To find out, we will calculate a linear trendline (the slope) using NumPy.

Tasks¶

Import: Import the numpy library.
Resample to Annual: Take the temp_max column from your cleaned climate_data and .resample("YE") it to get annual (Year-End) averages. Make sure to apply .mean() and then chain .dropna() to the end of it to ensure no missing years mess up the math. Save this to a variable called annual_temps.
Create the Time Array: Create a simple numerical array representing the passing years (0, 1, 2, 3...) using years_passed = np.arange(len(annual_temps)).
Calculate the Trend: Use coefficients = np.polyfit(years_passed, annual_temps, 1) to fit a straight line to your data. Then, use np.polyval(coefficients, years_passed) to generate the actual Y-values for your trend_line.
Print the Verdict: Extract the slope and intercept from your coefficients. Print the warming trend in °C per year, and calculate the total warming over the entire dataset (slope * len(years_passed)).
Visualize the Warming: Convert your trend_line array back into a Pandas Series (making sure to use annual_temps.index so the years match). Combine the actual annual temperatures and your new trend line into a single DataFrame, and .plot() them together to visually prove the warming trend!

# Write your code here

Sample Solution

# 1. Import NumPy
import numpy as np

# 2. Resample to Annual ('Y') averages and drop any resulting NaNs
annual_temps = climate_data["temp_max"].resample("YE").mean().dropna()

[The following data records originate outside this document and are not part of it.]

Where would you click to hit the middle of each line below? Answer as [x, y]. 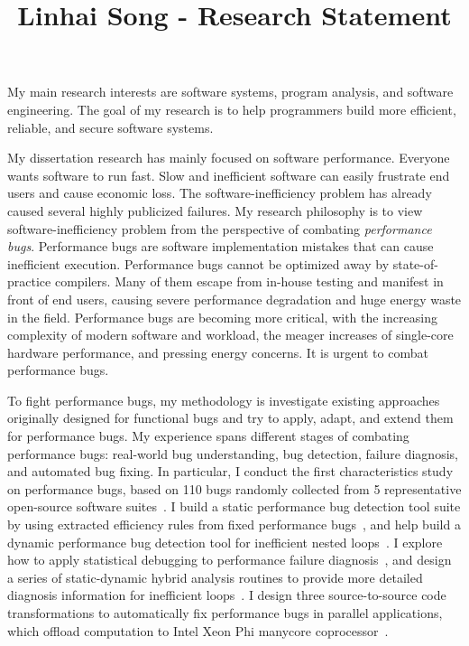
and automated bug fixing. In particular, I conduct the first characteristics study [230, 471]
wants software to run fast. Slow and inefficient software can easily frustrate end [229, 175]
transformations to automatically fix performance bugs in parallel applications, [225, 613]
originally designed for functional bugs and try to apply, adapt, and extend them [230, 418]
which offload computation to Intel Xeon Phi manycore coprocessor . [198, 630]
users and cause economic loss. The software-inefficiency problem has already [220, 193]
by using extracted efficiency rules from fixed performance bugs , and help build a [234, 524]
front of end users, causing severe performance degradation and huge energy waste [234, 299]
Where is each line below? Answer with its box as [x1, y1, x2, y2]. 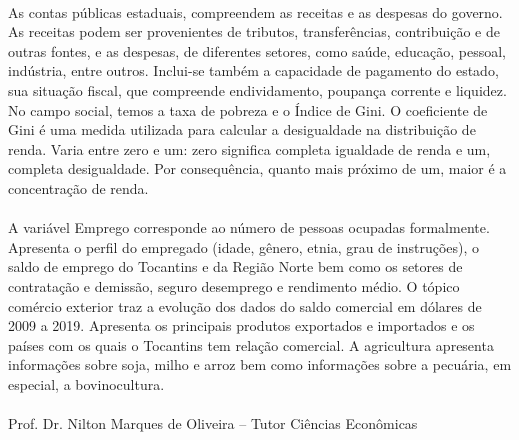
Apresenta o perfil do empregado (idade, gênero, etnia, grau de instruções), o [8, 236, 480, 257]
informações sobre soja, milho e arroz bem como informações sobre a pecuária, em [8, 354, 512, 375]
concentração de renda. [8, 177, 149, 198]
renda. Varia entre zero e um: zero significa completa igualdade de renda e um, [8, 138, 491, 159]
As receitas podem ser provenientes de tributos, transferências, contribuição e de [8, 21, 500, 42]
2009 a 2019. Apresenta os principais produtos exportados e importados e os [8, 315, 475, 336]
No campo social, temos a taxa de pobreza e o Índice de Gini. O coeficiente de [8, 99, 488, 120]
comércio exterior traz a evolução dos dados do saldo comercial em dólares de [8, 295, 482, 316]
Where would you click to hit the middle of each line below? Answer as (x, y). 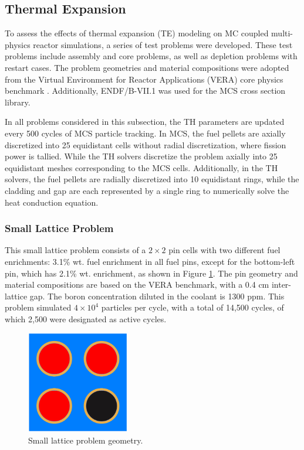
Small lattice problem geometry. (86, 440)
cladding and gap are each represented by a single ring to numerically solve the (147, 190)
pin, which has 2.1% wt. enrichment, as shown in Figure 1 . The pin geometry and (151, 273)
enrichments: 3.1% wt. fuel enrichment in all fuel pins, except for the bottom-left (150, 261)
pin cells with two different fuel (224, 250)
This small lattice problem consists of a (75, 250)
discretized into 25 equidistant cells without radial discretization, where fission (146, 144)
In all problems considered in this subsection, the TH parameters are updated (145, 122)
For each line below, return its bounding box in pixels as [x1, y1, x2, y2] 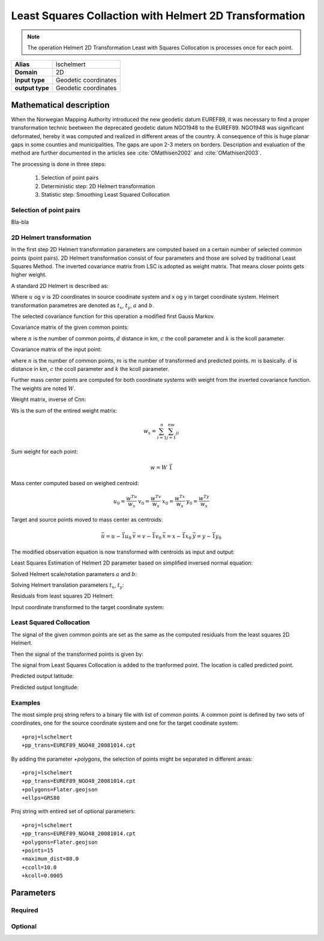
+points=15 [22, 847, 54, 854]
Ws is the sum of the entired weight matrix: [11, 406, 118, 414]
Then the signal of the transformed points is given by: [11, 650, 144, 658]
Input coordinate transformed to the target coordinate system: [11, 603, 164, 610]
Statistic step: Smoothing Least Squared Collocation [41, 191, 170, 198]
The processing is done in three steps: [11, 160, 106, 168]
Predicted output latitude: [11, 672, 74, 679]
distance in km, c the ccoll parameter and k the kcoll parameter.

# 3. Create a simple array representing the passing years (0, 1, 2, 3...)
years_passed = np.arange(len(annual_temps))

# 4. Use NumPy to fit a straight line (1st-degree polynomial)
coefficients = np.polyfit(years_passed, annual_temps, 1)
trend_line = np.polyval(coefficients, years_passed)

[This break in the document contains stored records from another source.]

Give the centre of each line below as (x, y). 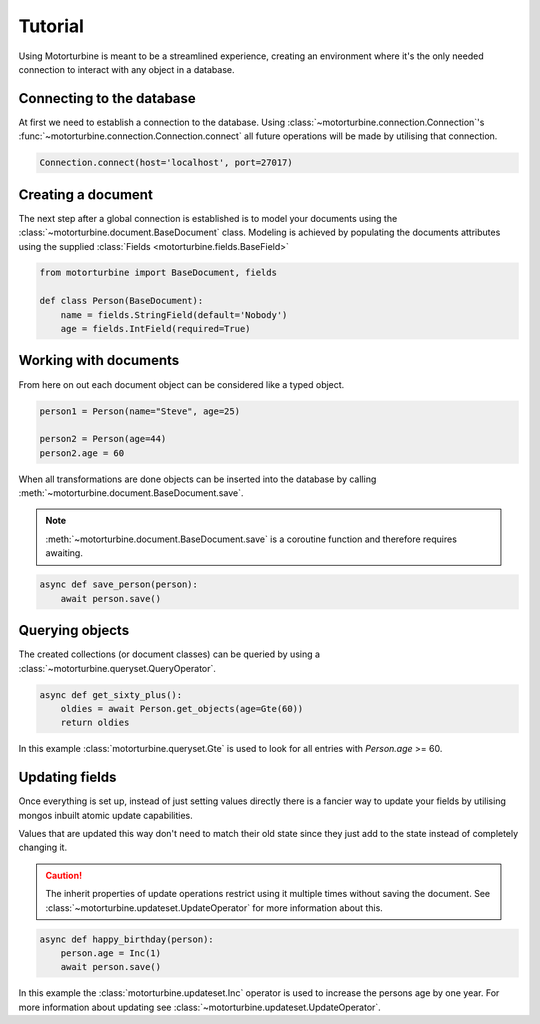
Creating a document (86, 194)
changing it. (43, 847)
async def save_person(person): (119, 584)
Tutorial (51, 26)
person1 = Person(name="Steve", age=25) (139, 411)
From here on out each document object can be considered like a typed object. (181, 384)
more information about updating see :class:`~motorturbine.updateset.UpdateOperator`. (200, 1007)
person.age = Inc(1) (111, 953)
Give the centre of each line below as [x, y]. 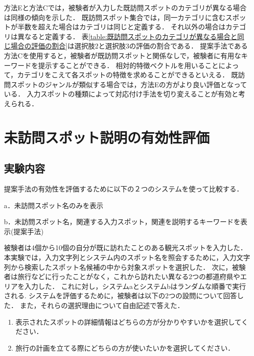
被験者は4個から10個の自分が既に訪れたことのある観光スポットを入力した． [126, 248]
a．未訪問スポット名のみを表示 [54, 205]
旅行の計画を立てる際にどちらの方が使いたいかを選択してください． [125, 347]
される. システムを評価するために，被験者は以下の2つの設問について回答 [121, 296]
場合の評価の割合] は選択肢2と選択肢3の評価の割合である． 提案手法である [129, 46]
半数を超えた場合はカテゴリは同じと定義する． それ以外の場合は [121, 27]
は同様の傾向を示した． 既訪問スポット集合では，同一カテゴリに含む [115, 17]
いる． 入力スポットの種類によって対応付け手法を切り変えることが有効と [121, 94]

# 5. Calculate total warming and print the verdict
slope, intercept = coefficients
total_warming = slope * len(years_passed)
print(f"The long-term warming trend is {slope:.4f} °C per year.")
print(f"Total warming over the dataset: {total_warming:.2f} °C")

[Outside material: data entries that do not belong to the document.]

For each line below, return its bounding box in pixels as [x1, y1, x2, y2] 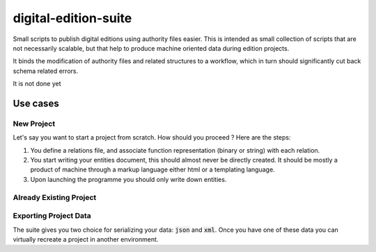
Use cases [13, 97, 59, 109]
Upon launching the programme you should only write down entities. [30, 175, 227, 183]
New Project [13, 119, 56, 128]
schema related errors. [13, 67, 79, 75]
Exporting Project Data [13, 211, 92, 221]
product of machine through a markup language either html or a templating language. [30, 165, 275, 174]
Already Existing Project [13, 192, 97, 202]
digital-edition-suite [13, 10, 132, 26]

# 6. Put the trend back into the dataframe
trend_series = pd.Series(trend_line, index=annual_temps.index)
df_annual = pd.DataFrame({"annual": annual_temps, "trend": trend_series})
df_annual.plot(
    figsize=(12, 6),
    color=["lightsalmon", "crimson"],
    style=["-", "--"],
    linewidth=2,
    ylabel="Temperature (°C)",
    grid=True,
);

Reflection¶

Take a moment to review what you have built and analyzed. Answer briefly in comments or markdown:

In Part 2, why was using .interpolate() a better scientific choice for cleaning missing daily temperatures compared to using .fillna() with the overall 50-year average?
Look at your final plot in Part 4. Explain the visual difference between the monthly resampled data and the 10-year rolling trend. Why was the rolling trend necessary to answer the management’s question?
In Part 5, you mathematically quantified the warming trend. Look at the total warming over the dataset. How might this specific number impact a ski resort’s business model (e.g., snowmaking requirements or summer tourism)?

# Write your reflections here.

Sample Answers

Interpolate vs. Fillna: Using a 50-year static average (.fillna()) to fill a missing day in January would likely insert a warm summer temperature into the middle of winter, completely breaking the data. .interpolate() connects the dots between the specific day before and the day after, providing a highly accurate local estimate.
Vectorization Efficiency: We didn’t need a for loop because Pandas aligns the arrays in memory and passes the subtraction operation through a highly optimized C backend. It calculates the entire column simultaneously rather than stepping row-by-row.
Monthly Noise vs. Rolling Trend: Monthly data still contains the aggressive up-and-down oscillation of summer and winter, making it impossible to see a shift of 1 or 2 degrees. A 10-year rolling window completely smooths out the seasons, revealing the underlying baseline shift that management needs to plan for.
Business Impact: A quantifiable total warming (e.g., +2.0 °C over 54 years) pushes the snow line significantly higher up the mountain. Management must use this number to calculate future investments in artificial snowmaking infrastructure or begin pivoting their business model toward summer mountain biking and hiking tourism.